The Tillman County Jail, built in 1999, has sufficient space to accommodate Comanche County’s needs so far. The Frederick jail has a maximum capacity of 107 detainees, Administrator Mike Logan said. Tillman County can take up to 80 prisoners at a time from Comanche County, Hobbs said last year. “That leaves room for 27 for us,” Logan confirmed.

The daily average inmate population at Frederick hovers around 10 or 15, but recently it increased to 17-22, Logan said. “Things picked up and we’ve had a few with mental problems, too.”

Even so, “We try to keep space for at least 60 from Comanche County,” he said. “We need contract beds more than anything.”

“Part of our problem is people doing crazy stuff,” Commissioner Owens said.

For example, the jail is typically packed on Mondays with rowdy weekend revelers.

But the biggest problem, he said, is impoverished defendants. “We’ve got a backlog of them.

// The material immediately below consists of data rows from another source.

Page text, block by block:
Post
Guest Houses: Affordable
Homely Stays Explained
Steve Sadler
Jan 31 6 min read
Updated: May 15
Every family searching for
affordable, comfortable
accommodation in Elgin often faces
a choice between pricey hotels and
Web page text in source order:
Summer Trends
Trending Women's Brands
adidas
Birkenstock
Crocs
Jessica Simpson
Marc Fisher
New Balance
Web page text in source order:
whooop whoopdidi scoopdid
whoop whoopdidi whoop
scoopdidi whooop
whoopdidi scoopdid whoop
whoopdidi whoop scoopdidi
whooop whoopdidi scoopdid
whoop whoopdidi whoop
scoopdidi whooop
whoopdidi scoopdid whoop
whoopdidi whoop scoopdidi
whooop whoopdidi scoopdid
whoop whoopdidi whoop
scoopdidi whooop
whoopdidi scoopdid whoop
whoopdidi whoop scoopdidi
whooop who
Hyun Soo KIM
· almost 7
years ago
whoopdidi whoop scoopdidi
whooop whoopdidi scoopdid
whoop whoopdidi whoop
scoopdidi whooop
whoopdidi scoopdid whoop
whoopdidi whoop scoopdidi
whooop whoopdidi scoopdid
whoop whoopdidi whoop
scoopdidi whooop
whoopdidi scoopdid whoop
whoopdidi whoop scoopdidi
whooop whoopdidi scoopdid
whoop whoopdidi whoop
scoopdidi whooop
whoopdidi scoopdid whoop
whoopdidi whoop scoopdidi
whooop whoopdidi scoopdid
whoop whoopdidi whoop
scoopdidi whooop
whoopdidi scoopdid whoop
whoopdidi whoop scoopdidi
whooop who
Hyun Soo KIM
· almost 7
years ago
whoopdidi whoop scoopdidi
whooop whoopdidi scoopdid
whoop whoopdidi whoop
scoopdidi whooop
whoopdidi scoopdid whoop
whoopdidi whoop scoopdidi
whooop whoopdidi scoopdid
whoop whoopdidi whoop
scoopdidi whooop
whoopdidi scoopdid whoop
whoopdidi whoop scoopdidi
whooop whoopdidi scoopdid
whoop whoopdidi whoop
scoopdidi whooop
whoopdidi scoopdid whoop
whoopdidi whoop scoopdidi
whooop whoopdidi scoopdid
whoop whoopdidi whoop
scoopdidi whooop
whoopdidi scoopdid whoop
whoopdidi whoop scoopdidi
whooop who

Are fines too high? Is bail too high? I’m sure some of these people can’t afford the fines that are assessed against them, or they can’t afford their bail.”

POOR PEOPLE ‘HAVE A RIGHT TO REPRESENTATION’

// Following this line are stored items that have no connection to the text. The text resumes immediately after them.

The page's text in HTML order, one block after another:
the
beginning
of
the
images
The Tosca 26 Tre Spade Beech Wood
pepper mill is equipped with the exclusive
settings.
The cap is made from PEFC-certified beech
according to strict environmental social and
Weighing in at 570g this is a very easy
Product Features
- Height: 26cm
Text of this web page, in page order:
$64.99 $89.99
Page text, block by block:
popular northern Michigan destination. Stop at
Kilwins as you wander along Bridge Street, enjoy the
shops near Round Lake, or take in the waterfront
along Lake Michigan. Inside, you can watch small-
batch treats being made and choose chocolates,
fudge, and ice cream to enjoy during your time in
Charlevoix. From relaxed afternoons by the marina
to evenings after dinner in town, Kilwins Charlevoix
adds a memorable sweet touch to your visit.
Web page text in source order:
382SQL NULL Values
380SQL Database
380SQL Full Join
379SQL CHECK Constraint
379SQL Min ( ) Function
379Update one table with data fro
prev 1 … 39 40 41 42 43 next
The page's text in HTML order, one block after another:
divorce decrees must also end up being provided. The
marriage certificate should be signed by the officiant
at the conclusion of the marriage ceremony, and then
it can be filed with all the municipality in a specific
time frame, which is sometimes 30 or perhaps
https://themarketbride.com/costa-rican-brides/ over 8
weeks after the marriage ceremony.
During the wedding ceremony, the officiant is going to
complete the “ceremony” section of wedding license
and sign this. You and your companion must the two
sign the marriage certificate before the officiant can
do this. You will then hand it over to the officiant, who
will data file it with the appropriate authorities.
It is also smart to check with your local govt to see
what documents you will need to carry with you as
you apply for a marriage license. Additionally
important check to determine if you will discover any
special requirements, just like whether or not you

Poor people “have a constitutional right to legal representation,” OIDS exec Laughlin said. “It’s our responsibility to provide that counsel.”

In areas where the Indigent Defense System has satellite offices, “We tend to keep the jail populations as low as possible,” he said.

“We meet with our clients at the jail and try to fashion bond reductions or to encourage alternatives such as pre-trial release programs. We meet our clients early and often and meet with the district attorney to get sentencing recommendations and alternative sentencing recommendations. We also limit continuances prior to preliminary hearings.”

OIDS public defenders “try to aggressively push cases forward so our clients are not just sitting in jail,” Laughlin said. “Bail doesn’t always have to be set at the highest possible level. We need to balance the nature of the crime and the circumstances.”

In 2018, the median “jail stay” of inmates in the Comanche County Detention Center who were accused of non-violent offenses and couldn’t afford to post bail was 120 days, according to Open Justice Oklahoma.

IF YOU HAVE THE ANSWER, ‘STEP UP’

The Comanche County Detention Center is “a holding facility,” Owens said. “We’re not a prison.”

Getting detainees “in and out” of the CCDC involves coordination among the district judges and the district attorney’s office and others, the commissioner said. As an example, “We have to take prisoners from the City of Lawton. Their municipal court is not a court of record. So if they arrest somebody for DUI, they have to bring him to us,” he said. “COVID-19 hasn’t helped either,” Owens added.

“We try to keep an eye on the jail,” Comanche County District Judge Emmit Tayloe said. “Every morning we get a text from the jail. But there’s only so much we can do.”

Because of the jail circumstances, Special District Judge Susan Zwaan said defendants who appear before her on misdemeanor charges “are more apt to be released on an OR bond.” That means the defendant is released by signing his/her name, without having to post a cash bond.

“We work on this issue constantly,” Owens said. “It’s the system. If somebody can give me the answer, step up.”